--- Exercise materials Enclosed Below ---

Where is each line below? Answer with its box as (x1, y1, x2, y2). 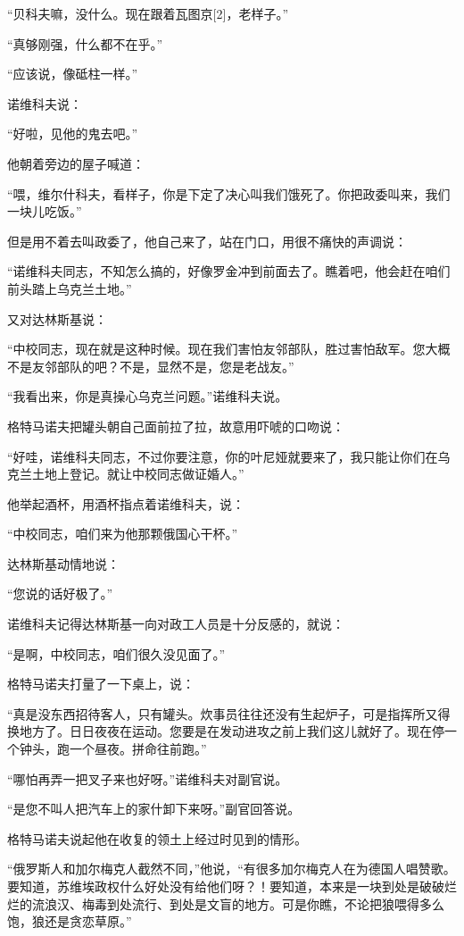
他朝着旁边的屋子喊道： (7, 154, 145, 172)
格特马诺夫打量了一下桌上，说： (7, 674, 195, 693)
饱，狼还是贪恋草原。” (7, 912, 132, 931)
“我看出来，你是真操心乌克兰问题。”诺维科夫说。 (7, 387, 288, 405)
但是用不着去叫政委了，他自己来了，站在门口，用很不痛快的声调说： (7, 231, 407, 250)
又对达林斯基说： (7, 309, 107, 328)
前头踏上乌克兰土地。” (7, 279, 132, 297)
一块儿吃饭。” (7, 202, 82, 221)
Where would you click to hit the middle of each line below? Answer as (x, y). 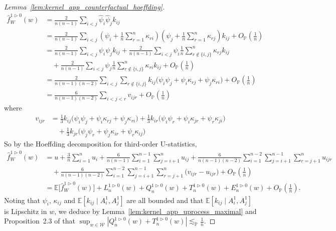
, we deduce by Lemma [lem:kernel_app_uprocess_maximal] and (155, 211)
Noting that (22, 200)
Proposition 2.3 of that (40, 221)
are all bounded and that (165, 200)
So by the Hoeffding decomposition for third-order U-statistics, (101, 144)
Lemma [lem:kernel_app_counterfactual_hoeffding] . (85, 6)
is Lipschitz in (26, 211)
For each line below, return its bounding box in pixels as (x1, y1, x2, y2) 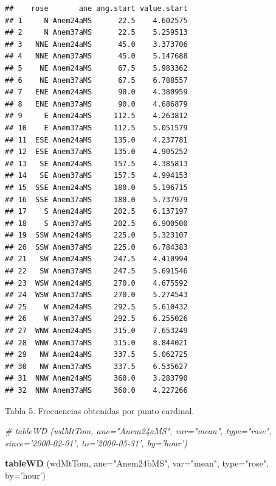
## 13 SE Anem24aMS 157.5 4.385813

--- End of Enclosed Exercise materials ---
--- Exercise materials Enclosed Below ---

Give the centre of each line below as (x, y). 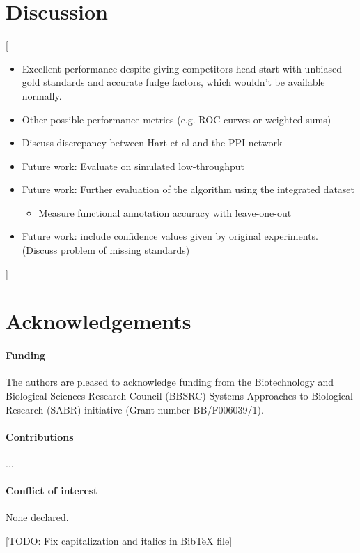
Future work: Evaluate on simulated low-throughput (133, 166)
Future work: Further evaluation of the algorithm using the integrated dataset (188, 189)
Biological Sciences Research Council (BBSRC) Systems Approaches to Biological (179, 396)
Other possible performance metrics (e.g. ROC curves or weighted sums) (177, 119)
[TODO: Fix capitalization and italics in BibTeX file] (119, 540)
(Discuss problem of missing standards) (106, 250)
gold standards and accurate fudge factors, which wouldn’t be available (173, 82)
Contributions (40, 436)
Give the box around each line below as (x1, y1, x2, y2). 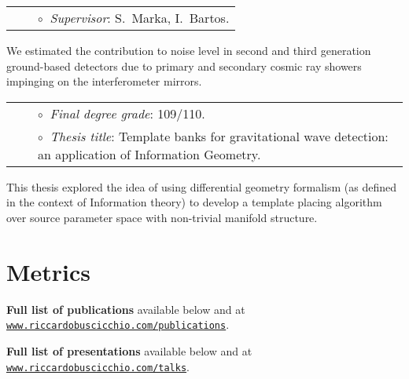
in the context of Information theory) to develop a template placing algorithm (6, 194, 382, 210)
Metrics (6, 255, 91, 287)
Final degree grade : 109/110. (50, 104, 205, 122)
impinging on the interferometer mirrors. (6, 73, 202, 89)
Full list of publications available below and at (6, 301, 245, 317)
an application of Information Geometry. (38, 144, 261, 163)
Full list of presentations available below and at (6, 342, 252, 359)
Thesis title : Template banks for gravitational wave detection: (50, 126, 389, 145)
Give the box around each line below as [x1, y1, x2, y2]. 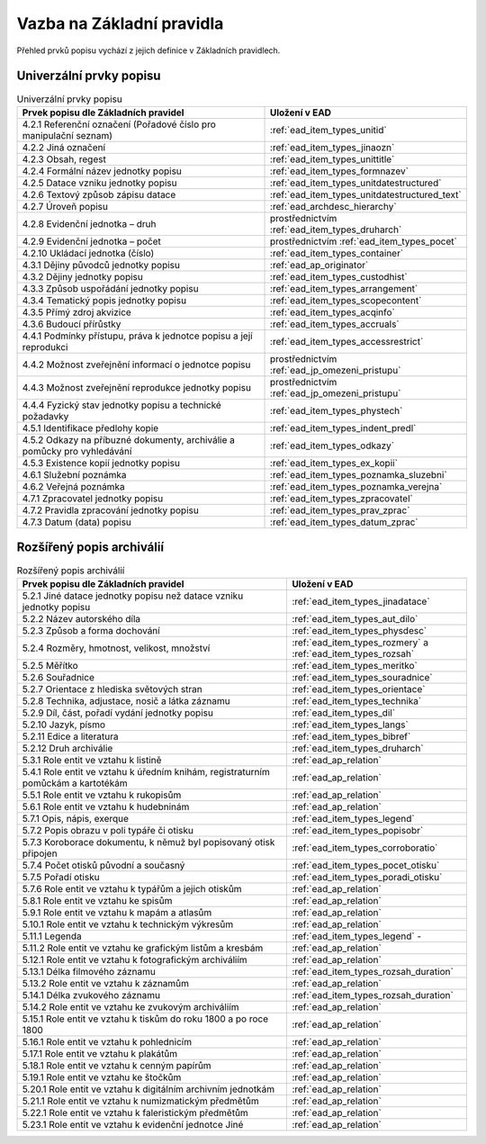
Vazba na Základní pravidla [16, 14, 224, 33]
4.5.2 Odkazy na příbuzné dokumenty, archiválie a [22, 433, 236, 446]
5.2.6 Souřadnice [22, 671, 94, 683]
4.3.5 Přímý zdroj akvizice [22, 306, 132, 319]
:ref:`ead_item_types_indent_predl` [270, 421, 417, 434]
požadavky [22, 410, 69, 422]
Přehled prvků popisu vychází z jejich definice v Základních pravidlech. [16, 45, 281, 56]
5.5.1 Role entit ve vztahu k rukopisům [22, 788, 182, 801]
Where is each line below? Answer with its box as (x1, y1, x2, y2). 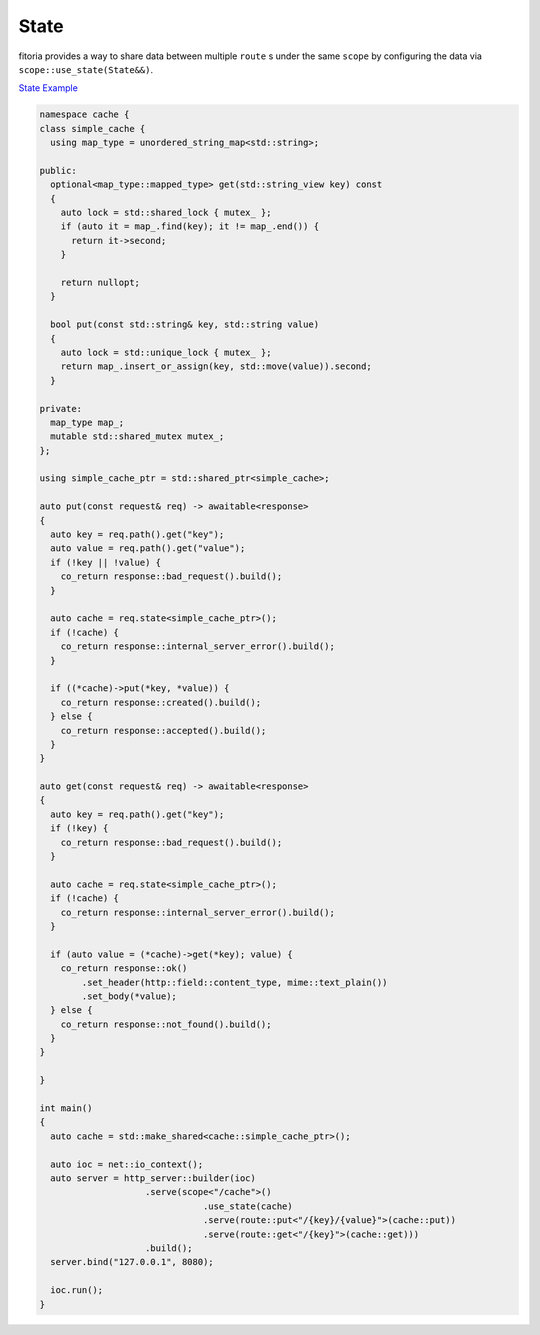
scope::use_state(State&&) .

--- End of Enclosed Exercise materials ---
--- Exercise materials Enclosed Below ---

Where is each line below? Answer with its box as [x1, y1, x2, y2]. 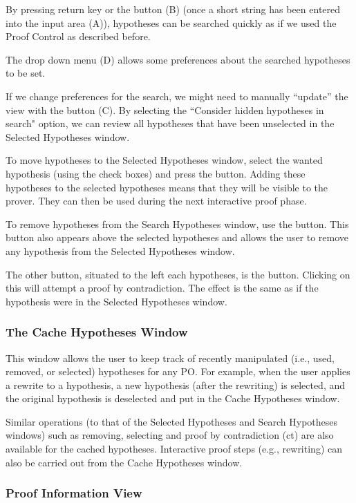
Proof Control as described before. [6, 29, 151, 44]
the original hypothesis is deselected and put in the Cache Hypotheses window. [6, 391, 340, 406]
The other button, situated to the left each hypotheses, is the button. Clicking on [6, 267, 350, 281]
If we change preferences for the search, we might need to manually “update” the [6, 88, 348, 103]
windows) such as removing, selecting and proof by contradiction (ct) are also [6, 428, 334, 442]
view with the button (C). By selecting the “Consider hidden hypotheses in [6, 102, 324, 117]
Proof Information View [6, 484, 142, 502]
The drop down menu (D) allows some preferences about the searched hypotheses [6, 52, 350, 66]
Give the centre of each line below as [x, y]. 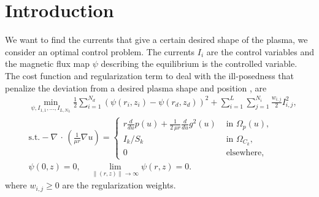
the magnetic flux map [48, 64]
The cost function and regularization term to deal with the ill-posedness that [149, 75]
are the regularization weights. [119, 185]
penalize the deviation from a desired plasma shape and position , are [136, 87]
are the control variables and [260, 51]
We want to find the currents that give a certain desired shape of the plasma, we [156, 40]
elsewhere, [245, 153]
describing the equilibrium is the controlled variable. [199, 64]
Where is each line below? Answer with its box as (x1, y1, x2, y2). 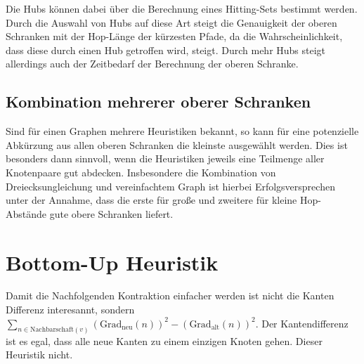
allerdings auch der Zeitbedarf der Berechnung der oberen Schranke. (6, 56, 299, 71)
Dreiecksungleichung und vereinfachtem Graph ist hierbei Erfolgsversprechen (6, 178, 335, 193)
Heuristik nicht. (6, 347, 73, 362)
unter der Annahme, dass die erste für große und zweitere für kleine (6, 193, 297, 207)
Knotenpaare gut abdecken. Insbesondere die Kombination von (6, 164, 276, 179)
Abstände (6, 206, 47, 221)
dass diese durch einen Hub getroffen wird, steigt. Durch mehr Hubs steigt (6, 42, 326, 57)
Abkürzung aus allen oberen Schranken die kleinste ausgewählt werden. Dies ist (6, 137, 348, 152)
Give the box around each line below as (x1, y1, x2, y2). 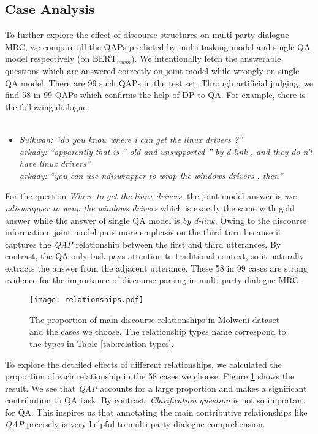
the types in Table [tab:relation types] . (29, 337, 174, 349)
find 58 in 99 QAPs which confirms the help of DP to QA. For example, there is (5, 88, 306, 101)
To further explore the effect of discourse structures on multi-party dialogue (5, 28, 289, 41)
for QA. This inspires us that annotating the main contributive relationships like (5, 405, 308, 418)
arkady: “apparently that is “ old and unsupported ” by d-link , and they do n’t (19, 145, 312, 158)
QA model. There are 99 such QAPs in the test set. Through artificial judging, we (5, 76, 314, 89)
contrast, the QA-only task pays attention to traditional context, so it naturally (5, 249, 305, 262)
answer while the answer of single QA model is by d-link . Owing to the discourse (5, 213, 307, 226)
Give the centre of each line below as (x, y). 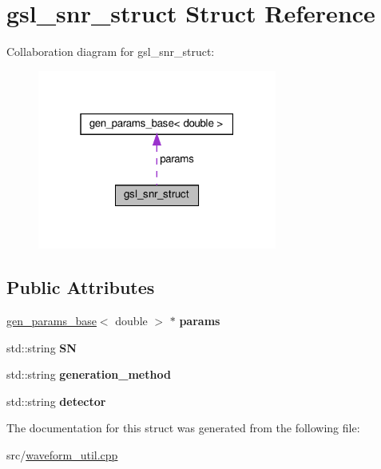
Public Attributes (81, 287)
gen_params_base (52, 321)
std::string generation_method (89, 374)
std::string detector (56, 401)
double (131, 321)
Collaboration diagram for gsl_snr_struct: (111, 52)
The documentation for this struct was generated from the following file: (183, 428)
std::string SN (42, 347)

--- End of Enclosed Exercise materials ---

Print, exactly, each line above from the one with "5.5.1 Role entit" to the one with "scope::use_state(State&&) .", end lines included. Leave pictures out of it.

5.5.1 Role entit ve vztahu k rukopisům [22, 788, 182, 801]
Where is each line below? Answer with its box as (x1, y1, x2, y2). 
scope::use_state(State&&) .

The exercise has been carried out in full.